当我尝试这个时(数据1是你的第一个,data2是你的第二个样本:

for data in (data1, data2):
    s=csv.Sniffer()
    d = s.sniff(data)
    print(repr(d.delimiter))

I get:

我明白了:

' '
'7'

That means the problem is actually the detection of the delimiter. As you can see in docstring of _guess_delimiter the sniffer uses frequency analysis to determine the best candidate for the delimiter, which in this case happens to be '7' instead of space.

这意味着问题实际上是分隔符的检测。正如您在_guess_delimiter的docstring中所看到的,嗅探器使用频率分析来确定分隔符的最佳候选者,在这种情况下恰好是“7”而不是空格。
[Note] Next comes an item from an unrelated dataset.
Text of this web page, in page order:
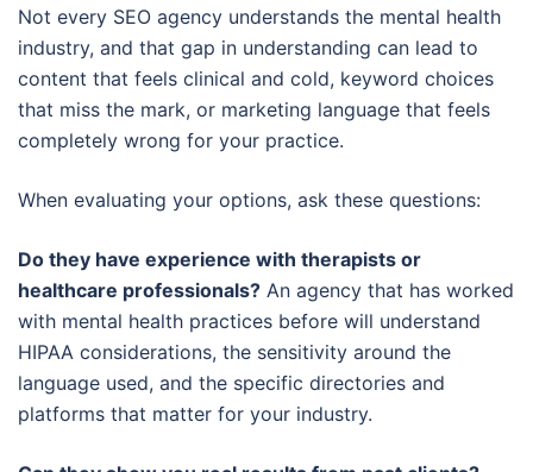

If you treat your second sample as csv with a delimiter of '7' you'll get this:

如果您将第二个样本视为带有分隔符“7”的csv,您将得到以下结果:

[['SPEC#: 1, SIZE: 184', '3, TIME: 0.000000'],
 ['1998.304312 2.15686'],
 ['1998.', '', '3585 3.13', '25'],
 ['1999.242914 3.13', '25'],
 ['1999.', '12298 2.', '451'],
 ['2000.181', '36 2.94118'],
 ['2000.651230 2.94118'], ...]

where the first row would be a perfectly acceptable data row instead of a header.

其中第一行是完全可接受的数据行而不是标题。

Unfortunately has_header doesn't let you specify the used dialect manually, but you could patch the sniffer's sniff method to return a dialect with the right delimiter ' '.
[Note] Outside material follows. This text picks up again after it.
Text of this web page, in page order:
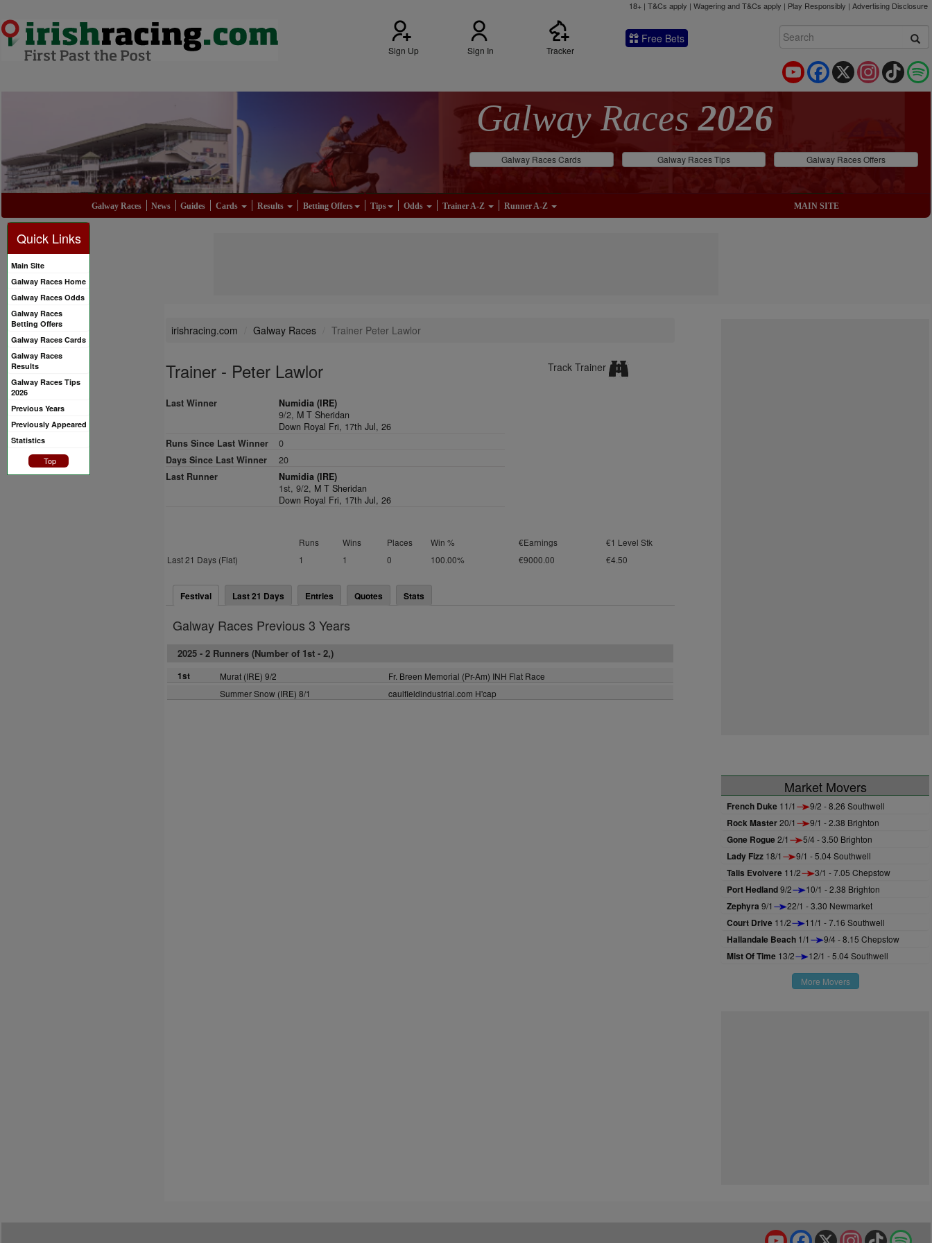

不幸的是,has_header不允许您手动指定使用过的方言,但是您可以修补嗅探器的嗅探方法以返回带有正确分隔符''的方言。

#1


13  

when i try this (with data1 being your first and data2 your second sample:

当我尝试这个时(数据1是你的第一个,data2是你的第二个样本:

for data in (data1, data2):
    s=csv.Sniffer()
    d = s.sniff(data)
    print(repr(d.delimiter))

I get:

我明白了:

' '
'7'

That means the problem is actually the detection of the delimiter. As you can see in docstring of _guess_delimiter the sniffer uses frequency analysis to determine the best candidate for the delimiter, which in this case happens to be '7' instead of space.

这意味着问题实际上是分隔符的检测。正如您在_guess_delimiter的docstring中所看到的,嗅探器使用频率分析来确定分隔符的最佳候选者,在这种情况下恰好是“7”而不是空格。
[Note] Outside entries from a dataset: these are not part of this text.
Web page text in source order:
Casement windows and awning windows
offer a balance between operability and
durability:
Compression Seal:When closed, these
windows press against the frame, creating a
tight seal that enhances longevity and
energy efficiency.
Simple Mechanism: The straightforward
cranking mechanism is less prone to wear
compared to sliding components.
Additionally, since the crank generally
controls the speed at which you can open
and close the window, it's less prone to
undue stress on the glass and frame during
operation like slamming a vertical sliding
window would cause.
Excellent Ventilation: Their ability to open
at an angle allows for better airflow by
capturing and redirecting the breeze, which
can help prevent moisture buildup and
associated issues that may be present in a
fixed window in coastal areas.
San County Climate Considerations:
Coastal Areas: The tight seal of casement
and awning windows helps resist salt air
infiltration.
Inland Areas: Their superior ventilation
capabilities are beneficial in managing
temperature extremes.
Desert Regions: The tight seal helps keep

If you treat your second sample as csv with a delimiter of '7' you'll get this:

如果您将第二个样本视为带有分隔符“7”的csv,您将得到以下结果:

[['SPEC#: 1, SIZE: 184', '3, TIME: 0.000000'],
 ['1998.304312 2.15686'],
 ['1998.', '', '3585 3.13', '25'],
 ['1999.242914 3.13', '25'],
 ['1999.', '12298 2.', '451'],
 ['2000.181', '36 2.94118'],
 ['2000.651230 2.94118'], ...]

where the first row would be a perfectly acceptable data row instead of a header.

其中第一行是完全可接受的数据行而不是标题。

Unfortunately has_header doesn't let you specify the used dialect manually, but you could patch the sniffer's sniff method to return a dialect with the right delimiter ' '.

不幸的是,has_header不允许您手动指定使用过的方言,但是您可以修补嗅探器的嗅探方法以返回带有正确分隔符''的方言。